● THE TASK
Filter the records, keeping every line that has the string "plant".

RECORDS FOR THE EXERCISE: Begin

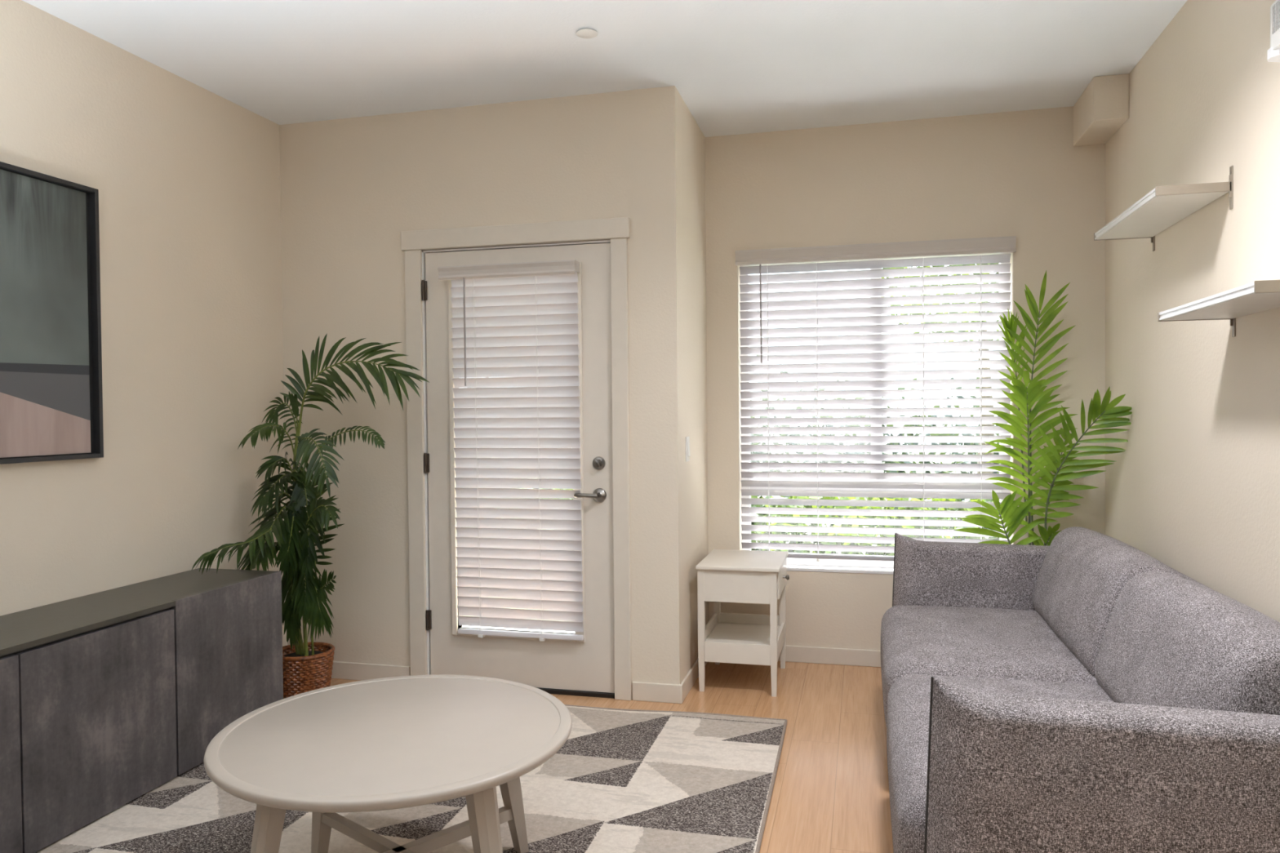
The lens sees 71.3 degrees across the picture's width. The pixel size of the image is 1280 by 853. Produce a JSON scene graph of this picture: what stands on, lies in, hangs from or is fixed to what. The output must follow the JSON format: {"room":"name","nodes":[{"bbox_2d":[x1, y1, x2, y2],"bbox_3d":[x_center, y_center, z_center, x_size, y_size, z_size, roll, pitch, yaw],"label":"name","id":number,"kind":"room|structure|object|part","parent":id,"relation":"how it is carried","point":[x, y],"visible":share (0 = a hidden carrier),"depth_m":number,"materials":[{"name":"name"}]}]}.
{"room":"living room","nodes":[
{"label":"living room","id":0,"kind":"room"},
{"bbox_2d":[0,0,287,646],"bbox_3d":[-2.722,-0.052,0.919,0.150,2.723,7.560,0,1,14],"label":"wall","id":1,"kind":"structure","parent":0,"point":[186,177],"depth_m":3.59,"materials":[{"name":"beige paint"}]},
{"bbox_2d":[0,161,103,464],"bbox_3d":[-2.195,-0.369,2.648,0.034,0.997,1.402,0,1,14],"label":"framed picture","id":2,"kind":"object","parent":1,"relation":"attached to","point":[51,392],"visible":1,"depth_m":3.13,"materials":[{"name":"black wood"}]},
{"bbox_2d":[279,85,686,699],"bbox_3d":[-0.782,-0.131,4.251,1.992,2.723,0.150,0,1,14],"label":"wall","id":3,"kind":"structure","parent":0,"point":[349,188],"depth_m":4.20,"materials":[{"name":"beige paint"}]},
{"bbox_2d":[331,661,682,703],"bbox_3d":[-0.779,1.191,4.194,1.992,0.083,0.012,0,1,14],"label":"baseboard","id":4,"kind":"structure","parent":3,"relation":"attached to","point":[643,691],"depth_m":4.28,"materials":[{"name":"beige paint"}]},
{"bbox_2d":[437,259,583,641],"bbox_3d":[-0.594,0.121,4.090,0.668,1.722,0.094,0,1,14],"label":"door blind","id":5,"kind":"object","parent":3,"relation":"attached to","point":[515,325],"visible":1,"depth_m":4.08,"materials":[{"name":"white plastic"}]},
{"bbox_3d":[-0.752,0.128,4.131,0.002,1.650,0.058,0,1,14],"label":"ladder cord","id":6,"kind":"part","parent":5,"relation":"part of","materials":[{"name":"white fabric"}]},
{"bbox_3d":[-0.555,0.959,4.116,0.612,0.022,0.024,0,1,14],"label":"rail","id":7,"kind":"part","parent":5,"relation":"part of","materials":[{"name":"white plastic"}]},
{"bbox_3d":[-0.458,0.127,4.057,0.002,1.650,0.058,0,1,14],"label":"ladder cord","id":8,"kind":"part","parent":5,"relation":"part of","materials":[{"name":"white fabric"}]},
{"bbox_2d":[400,217,630,251],"bbox_3d":[-0.589,-0.881,4.097,1.118,0.090,0.026,0,1,14],"label":"trim","id":9,"kind":"structure","parent":3,"relation":"attached to","point":[611,228],"depth_m":4.08,"materials":[{"name":"beige paint"}]},
{"bbox_2d":[421,240,614,698],"bbox_3d":[-0.560,0.197,4.175,0.944,2.068,0.202,0,1,14],"label":"door","id":10,"kind":"structure","parent":3,"relation":"in","point":[585,667],"depth_m":4.12,"materials":[{"name":"beige paint"}]},
{"bbox_3d":[-0.571,0.120,4.152,0.658,1.730,0.062,0,1,14],"label":"glazing frame","id":11,"kind":"part","parent":10,"relation":"part of","materials":[{"name":"beige paint"}]},
{"bbox_3d":[-0.245,0.311,4.007,0.114,0.022,0.025,0,1,14],"label":"lever","id":12,"kind":"part","parent":10,"relation":"part of","materials":[{"name":"silver metal"}]},
{"bbox_2d":[404,238,631,700],"bbox_3d":[-0.577,0.198,4.120,1.090,2.068,0.018,0,1,14],"label":"trim","id":13,"kind":"structure","parent":3,"relation":"attached to","point":[619,246],"depth_m":4.01,"materials":[{"name":"beige paint"}]},
{"bbox_2d":[462,625,574,633],"bbox_3d":[1.267,1.284,5.029,18.000,0.110,2.280,0,1,14],"label":"ground","id":14,"kind":"structure","parent":0,"point":[462,625],"depth_m":5.45,"materials":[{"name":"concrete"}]},
{"bbox_2d":[283,661,893,852],"bbox_3d":[-0.671,1.355,0.756,4.497,0.120,8.486,0,1,14],"label":"floor","id":15,"kind":"structure","parent":0,"point":[830,793],"depth_m":3.50,"materials":[{"name":"brown wood"}]},
{"bbox_2d":[0,568,283,852],"bbox_3d":[-1.917,0.940,2.917,0.405,0.628,1.807,0,1,14],"label":"sideboard","id":16,"kind":"object","parent":15,"relation":"on","point":[108,697],"visible":0.91,"depth_m":2.97,"materials":[{"name":"grey wood"}]},
{"bbox_3d":[-1.874,0.963,2.293,0.020,0.596,0.597,0,1,14],"label":"door","id":17,"kind":"part","parent":16,"relation":"part of","materials":[{"name":"wood"}]},
{"bbox_3d":[-1.728,0.951,2.876,0.020,0.596,0.593,0,1,14],"label":"door","id":18,"kind":"part","parent":16,"relation":"part of","materials":[{"name":"wood"}]},
{"bbox_3d":[-1.920,0.635,2.911,0.403,0.018,1.807,0,1,14],"label":"panel","id":19,"kind":"part","parent":16,"relation":"part of","materials":[{"name":"grey wood"}]},
{"bbox_3d":[-1.582,0.925,3.459,0.020,0.624,0.592,0,1,14],"label":"door","id":20,"kind":"part","parent":16,"relation":"part of","materials":[{"name":"wood"}]},
{"bbox_2d":[282,641,334,697],"bbox_3d":[-1.573,1.140,4.171,0.278,0.197,0.279,0,1,14],"label":"pot","id":21,"kind":"object","parent":15,"relation":"on","point":[308,668],"depth_m":4.08,"materials":[{"name":"wicker"}]},
{"bbox_2d":[191,333,428,697],"bbox_3d":[-1.398,0.408,3.998,0.969,1.663,0.638,-1,1,-7],"label":"potted palm","id":22,"kind":"object","parent":15,"relation":"on","point":[306,667],"visible":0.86,"depth_m":4.01,"materials":[{"name":"green plant"}]},
{"bbox_3d":[-1.625,0.803,4.192,0.073,0.598,0.023,0,1,23],"label":"stem","id":23,"kind":"part","parent":22,"relation":"part of","materials":[{"name":"plant"}]},
{"bbox_3d":[-1.596,0.551,4.141,0.060,1.101,0.062,-1,1,-3],"label":"stem","id":24,"kind":"part","parent":22,"relation":"part of","materials":[{"name":"green plant"}]},
{"bbox_3d":[-1.560,0.674,4.129,0.029,0.854,0.037,0,1,14],"label":"stem","id":25,"kind":"part","parent":22,"relation":"part of","materials":[{"name":"green plant"}]},
{"bbox_3d":[-1.512,0.888,4.128,0.018,0.425,0.072,-1,1,-34],"label":"stem","id":26,"kind":"part","parent":22,"relation":"part of","materials":[{"name":"green plant"}]},
{"bbox_2d":[35,704,786,852],"bbox_3d":[-0.770,1.258,2.425,2.101,0.012,3.179,0,1,14],"label":"area rug","id":27,"kind":"object","parent":15,"relation":"on","point":[622,780],"visible":0.54,"depth_m":2.92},
{"bbox_2d":[203,674,572,852],"bbox_3d":[-0.635,1.020,2.346,0.915,0.469,0.915,0,1,14],"label":"coffee table","id":28,"kind":"object","parent":27,"relation":"on","point":[389,743],"visible":1,"depth_m":2.23,"materials":[{"name":"white paint"}]},
{"bbox_3d":[-0.887,1.041,2.104,0.123,0.439,0.072,-2,1,-44],"label":"leg","id":29,"kind":"part","parent":28,"relation":"part of","materials":[{"name":"white paint"}]},
{"bbox_3d":[-0.902,1.033,2.571,0.123,0.439,0.072,0,1,40],"label":"leg","id":30,"kind":"part","parent":28,"relation":"part of","materials":[{"name":"white paint"}]},
{"bbox_3d":[-0.364,1.036,2.126,0.123,0.439,0.072,0,1,39],"label":"leg","id":31,"kind":"part","parent":28,"relation":"part of","materials":[{"name":"white paint"}]},
{"bbox_3d":[-0.383,1.028,2.588,0.123,0.439,0.072,-2,1,-44],"label":"leg","id":32,"kind":"part","parent":28,"relation":"part of","materials":[{"name":"white paint"}]},
{"bbox_2d":[695,549,789,696],"bbox_3d":[0.516,0.927,4.296,0.406,0.585,0.500,0,1,14],"label":"nightstand","id":33,"kind":"object","parent":15,"relation":"on","point":[726,575],"visible":1,"depth_m":4.11,"materials":[{"name":"white paint"}]},
{"bbox_3d":[0.285,0.941,4.124,0.030,0.567,0.030,0,1,14],"label":"leg","id":34,"kind":"part","parent":33,"relation":"part of","materials":[{"name":"white paint"}]},
{"bbox_3d":[0.395,0.932,4.561,0.030,0.567,0.030,0,1,14],"label":"leg","id":35,"kind":"part","parent":33,"relation":"part of","materials":[{"name":"white paint"}]},
{"bbox_2d":[705,622,780,644],"bbox_3d":[0.501,1.012,4.303,0.350,0.014,0.468,0,1,14],"label":"shelf","id":36,"kind":"object","parent":33,"relation":"attached to","point":[720,633],"depth_m":4.31,"materials":[{"name":"white paint"}]},
{"bbox_3d":[0.502,1.018,4.303,0.354,0.122,0.472,0,1,14],"label":"shelf rail","id":37,"kind":"part","parent":33,"relation":"part of","materials":[{"name":"white paint"}]},
{"bbox_3d":[0.607,0.939,4.043,0.030,0.567,0.030,0,1,14],"label":"leg","id":38,"kind":"part","parent":33,"relation":"part of","materials":[{"name":"white paint"}]},
{"bbox_3d":[0.673,0.718,4.254,0.018,0.125,0.414,0,1,14],"label":"drawer","id":39,"kind":"part","parent":33,"relation":"part of","materials":[{"name":"white paint"}]},
{"bbox_3d":[0.717,0.930,4.480,0.030,0.567,0.030,0,1,14],"label":"leg","id":40,"kind":"part","parent":33,"relation":"part of","materials":[{"name":"white paint"}]},
{"bbox_3d":[0.697,0.718,4.248,0.030,0.026,0.026,0,1,14],"label":"knob","id":41,"kind":"part","parent":33,"relation":"part of","materials":[{"name":"silver metal"}]},
{"bbox_2d":[953,271,1132,546],"bbox_3d":[1.813,0.251,4.053,0.712,1.920,0.385,0,1,23],"label":"palm","id":42,"kind":"object","parent":15,"relation":"on","point":[1013,515],"visible":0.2,"depth_m":4.06,"materials":[{"name":"green plant"}]},
{"bbox_2d":[880,526,1279,852],"bbox_3d":[1.302,0.834,2.812,1.024,0.810,2.341,0,1,14],"label":"sofa","id":43,"kind":"object","parent":15,"relation":"on","point":[1082,692],"visible":1,"depth_m":1.93,"materials":[{"name":"grey fabric"}]},
{"bbox_3d":[1.579,0.815,3.874,0.950,0.686,0.146,0,1,14],"label":"armrest","id":44,"kind":"part","parent":43,"relation":"part of","materials":[{"name":"grey fabric"}]},
{"bbox_2d":[880,604,1097,724],"bbox_3d":[1.333,0.924,3.348,0.822,0.320,1.027,0,1,14],"label":"seat cushion","id":45,"kind":"object","parent":43,"relation":"on","point":[1007,642],"depth_m":3.16,"materials":[{"name":"grey fabric"}]},
{"bbox_2d":[886,674,1114,852],"bbox_3d":[1.079,0.945,2.337,0.822,0.320,1.042,0,1,14],"label":"seat cushion","id":46,"kind":"object","parent":43,"relation":"on","point":[908,715],"depth_m":2.43,"materials":[{"name":"grey fabric"}]},
{"bbox_3d":[1.045,0.858,1.746,0.950,0.686,0.146,0,1,14],"label":"armrest","id":47,"kind":"part","parent":43,"relation":"part of","materials":[{"name":"grey fabric"}]},
{"bbox_2d":[1032,526,1187,677],"bbox_3d":[1.696,0.638,3.267,0.342,0.442,1.025,0,1,14],"label":"cushion","id":48,"kind":"object","parent":43,"relation":"on","point":[1078,580],"depth_m":3.09,"materials":[{"name":"grey fabric"}]},
{"bbox_2d":[1094,570,1279,715],"bbox_3d":[1.449,0.658,2.284,0.343,0.442,0.969,0,1,14],"label":"cushion","id":49,"kind":"object","parent":43,"relation":"on","point":[1171,640],"depth_m":2.18,"materials":[{"name":"grey fabric"}]},
{"bbox_3d":[1.726,0.828,2.706,0.150,0.640,2.245,0,1,14],"label":"frame","id":50,"kind":"part","parent":43,"relation":"part of","materials":[{"name":"grey fabric"}]},
{"bbox_2d":[22,0,1187,137],"bbox_3d":[-0.655,-1.556,0.868,4.497,0.250,8.826,0,1,14],"label":"ceiling","id":51,"kind":"structure","parent":0,"point":[739,67],"depth_m":3.52,"materials":[{"name":"white paint"}]},
{"bbox_2d":[576,28,597,39],"bbox_3d":[-0.199,-1.475,3.345,0.082,0.010,0.082,0,1,14],"label":"sprinkler cover","id":52,"kind":"object","parent":51,"relation":"attached to","point":[587,33],"visible":1,"depth_m":3.34,"materials":[{"name":"white plastic"}]},
{"bbox_2d":[681,97,708,674],"bbox_3d":[0.222,-0.143,4.471,0.150,2.723,0.766,0,1,14],"label":"wall","id":53,"kind":"structure","parent":0,"point":[694,224],"depth_m":4.33,"materials":[{"name":"beige paint"}]},
{"bbox_2d":[685,436,690,462],"bbox_3d":[0.224,0.105,4.143,0.014,0.115,0.074,0,1,14],"label":"light switch","id":54,"kind":"object","parent":53,"relation":"attached to","point":[687,438],"visible":1,"depth_m":4.13,"materials":[{"name":"white plastic"}]},
{"bbox_2d":[680,657,706,702],"bbox_3d":[0.275,1.179,4.325,0.012,0.083,0.754,0,1,14],"label":"baseboard","id":55,"kind":"structure","parent":53,"relation":"attached to","point":[692,675],"depth_m":4.14,"materials":[{"name":"beige paint"}]},
{"bbox_2d":[465,451,977,621],"bbox_3d":[4.281,1.056,17.045,28.000,0.110,24.900,0,1,14],"label":"ground","id":56,"kind":"structure","parent":0,"point":[773,452],"depth_m":19.61,"materials":[{"name":"green plant"}]},
{"bbox_2d":[462,487,999,580],"bbox_3d":[1.208,0.840,6.862,8.157,0.824,1.695,0,1,14],"label":"hedge","id":57,"kind":"object","parent":56,"relation":"on","point":[879,553],"visible":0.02,"depth_m":6.55,"materials":[{"name":"green plant"}]},
{"bbox_2d":[495,330,999,501],"bbox_3d":[3.647,-0.089,12.521,15.162,2.524,3.873,0,1,14],"label":"hedge","id":58,"kind":"object","parent":56,"relation":"on","point":[957,397],"visible":0.06,"depth_m":12.45,"materials":[{"name":"green plant"}]},
{"bbox_2d":[881,262,999,539],"bbox_3d":[3.419,-0.838,8.933,2.319,3.999,2.320,0,1,14],"label":"tree","id":59,"kind":"object","parent":56,"relation":"on","point":[983,406],"visible":0.02,"depth_m":8.88,"materials":[{"name":"green plant"}]},
{"bbox_3d":[3.410,-1.788,8.915,2.319,2.099,2.320,0,1,14],"label":"crown","id":60,"kind":"part","parent":59,"relation":"part of","materials":[{"name":"green plant"}]},
{"bbox_2d":[705,106,1105,650],"bbox_3d":[1.294,-0.154,4.520,1.905,2.723,0.150,0,1,14],"label":"wall","id":61,"kind":"structure","parent":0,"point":[1022,175],"depth_m":4.43,"materials":[{"name":"beige paint"}]},
{"bbox_2d":[777,644,880,666],"bbox_3d":[1.286,1.168,4.466,1.905,0.083,0.012,0,1,14],"label":"baseboard","id":62,"kind":"structure","parent":61,"relation":"attached to","point":[845,656],"depth_m":4.54,"materials":[{"name":"beige paint"}]},
{"bbox_2d":[739,262,1010,574],"bbox_3d":[1.178,-0.076,4.549,1.335,1.632,0.154,0,1,14],"label":"window","id":63,"kind":"structure","parent":61,"relation":"attached to","point":[810,562],"depth_m":4.57,"materials":[{"name":"white plastic"}]},
{"bbox_3d":[1.212,-0.302,4.577,0.054,1.090,0.042,0,1,14],"label":"meeting rail","id":64,"kind":"part","parent":63,"relation":"part of","materials":[{"name":"white plastic"}]},
{"bbox_2d":[734,235,1016,561],"bbox_3d":[1.164,-0.110,4.492,1.352,1.602,0.092,0,1,14],"label":"window blind","id":65,"kind":"object","parent":61,"relation":"attached to","point":[980,251],"visible":0.91,"depth_m":4.51,"materials":[{"name":"white plastic"}]},
{"bbox_3d":[0.668,-0.089,4.638,0.002,1.500,0.041,0,1,14],"label":"ladder cord","id":66,"kind":"part","parent":65,"relation":"part of","materials":[{"name":"white fabric"}]},
{"bbox_3d":[0.911,-0.090,4.577,0.002,1.500,0.041,0,1,14],"label":"ladder cord","id":67,"kind":"part","parent":65,"relation":"part of","materials":[{"name":"white fabric"}]},
{"bbox_3d":[1.175,0.667,4.526,1.321,0.020,0.052,0,1,14],"label":"rail","id":68,"kind":"part","parent":65,"relation":"part of","materials":[{"name":"white plastic"}]},
{"bbox_3d":[1.415,-0.092,4.450,0.002,1.500,0.041,0,1,14],"label":"ladder cord","id":69,"kind":"part","parent":65,"relation":"part of","materials":[{"name":"white fabric"}]},
{"bbox_3d":[1.677,-0.093,4.385,0.002,1.500,0.041,0,1,14],"label":"ladder cord","id":70,"kind":"part","parent":65,"relation":"part of","materials":[{"name":"white fabric"}]},
{"bbox_2d":[1073,73,1128,146],"bbox_3d":[2.073,-1.418,4.019,0.140,0.190,0.392,0,1,14],"label":"soffit","id":71,"kind":"structure","parent":0,"point":[1102,108],"depth_m":3.85,"materials":[{"name":"beige paint"}]},
{"bbox_2d":[1105,0,1279,622],"bbox_3d":[1.296,-0.076,0.305,0.150,2.723,8.326,0,1,14],"label":"wall","id":72,"kind":"structure","parent":0,"point":[1194,487],"depth_m":3.02,"materials":[{"name":"beige paint"}]},
{"bbox_2d":[1093,165,1233,251],"bbox_3d":[1.819,-0.746,3.153,0.215,0.132,0.782,0,1,14],"label":"wall shelf","id":73,"kind":"object","parent":72,"relation":"attached to","point":[1162,207],"visible":1,"depth_m":3.02,"materials":[{"name":"wood"}]},
{"bbox_2d":[1157,280,1279,337],"bbox_3d":[1.641,-0.335,2.428,0.211,0.132,0.722,0,1,14],"label":"wall shelf","id":74,"kind":"object","parent":72,"relation":"attached to","point":[1257,296],"visible":1,"depth_m":2.41,"materials":[{"name":"wood"}]},
{"bbox_2d":[1266,0,1279,62],"bbox_3d":[1.692,-1.054,2.320,0.054,0.146,0.185,0,1,14],"label":"fire alarm","id":75,"kind":"object","parent":72,"relation":"attached to","point":[1273,53],"visible":1,"depth_m":2.36,"materials":[{"name":"white plastic"}]},
{"bbox_2d":[1272,0,1279,34],"bbox_3d":[1.671,-1.077,2.330,0.002,0.073,0.075,0,1,14],"label":"grille","id":76,"kind":"object","parent":75,"relation":"attached to","point":[1276,5],"depth_m":2.34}
]}

RECORDS FOR THE EXERCISE: End

● EXERCISE RESULT
{"bbox_2d":[191,333,428,697],"bbox_3d":[-1.398,0.408,3.998,0.969,1.663,0.638,-1,1,-7],"label":"potted palm","id":22,"kind":"object","parent":15,"relation":"on","point":[306,667],"visible":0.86,"depth_m":4.01,"materials":[{"name":"green plant"}]},
{"bbox_3d":[-1.625,0.803,4.192,0.073,0.598,0.023,0,1,23],"label":"stem","id":23,"kind":"part","parent":22,"relation":"part of","materials":[{"name":"plant"}]},
{"bbox_3d":[-1.596,0.551,4.141,0.060,1.101,0.062,-1,1,-3],"label":"stem","id":24,"kind":"part","parent":22,"relation":"part of","materials":[{"name":"green plant"}]},
{"bbox_3d":[-1.560,0.674,4.129,0.029,0.854,0.037,0,1,14],"label":"stem","id":25,"kind":"part","parent":22,"relation":"part of","materials":[{"name":"green plant"}]},
{"bbox_3d":[-1.512,0.888,4.128,0.018,0.425,0.072,-1,1,-34],"label":"stem","id":26,"kind":"part","parent":22,"relation":"part of","materials":[{"name":"green plant"}]},
{"bbox_2d":[953,271,1132,546],"bbox_3d":[1.813,0.251,4.053,0.712,1.920,0.385,0,1,23],"label":"palm","id":42,"kind":"object","parent":15,"relation":"on","point":[1013,515],"visible":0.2,"depth_m":4.06,"materials":[{"name":"green plant"}]},
{"bbox_2d":[465,451,977,621],"bbox_3d":[4.281,1.056,17.045,28.000,0.110,24.900,0,1,14],"label":"ground","id":56,"kind":"structure","parent":0,"point":[773,452],"depth_m":19.61,"materials":[{"name":"green plant"}]},
{"bbox_2d":[462,487,999,580],"bbox_3d":[1.208,0.840,6.862,8.157,0.824,1.695,0,1,14],"label":"hedge","id":57,"kind":"object","parent":56,"relation":"on","point":[879,553],"visible":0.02,"depth_m":6.55,"materials":[{"name":"green plant"}]},
{"bbox_2d":[495,330,999,501],"bbox_3d":[3.647,-0.089,12.521,15.162,2.524,3.873,0,1,14],"label":"hedge","id":58,"kind":"object","parent":56,"relation":"on","point":[957,397],"visible":0.06,"depth_m":12.45,"materials":[{"name":"green plant"}]},
{"bbox_2d":[881,262,999,539],"bbox_3d":[3.419,-0.838,8.933,2.319,3.999,2.320,0,1,14],"label":"tree","id":59,"kind":"object","parent":56,"relation":"on","point":[983,406],"visible":0.02,"depth_m":8.88,"materials":[{"name":"green plant"}]},
{"bbox_3d":[3.410,-1.788,8.915,2.319,2.099,2.320,0,1,14],"label":"crown","id":60,"kind":"part","parent":59,"relation":"part of","materials":[{"name":"green plant"}]},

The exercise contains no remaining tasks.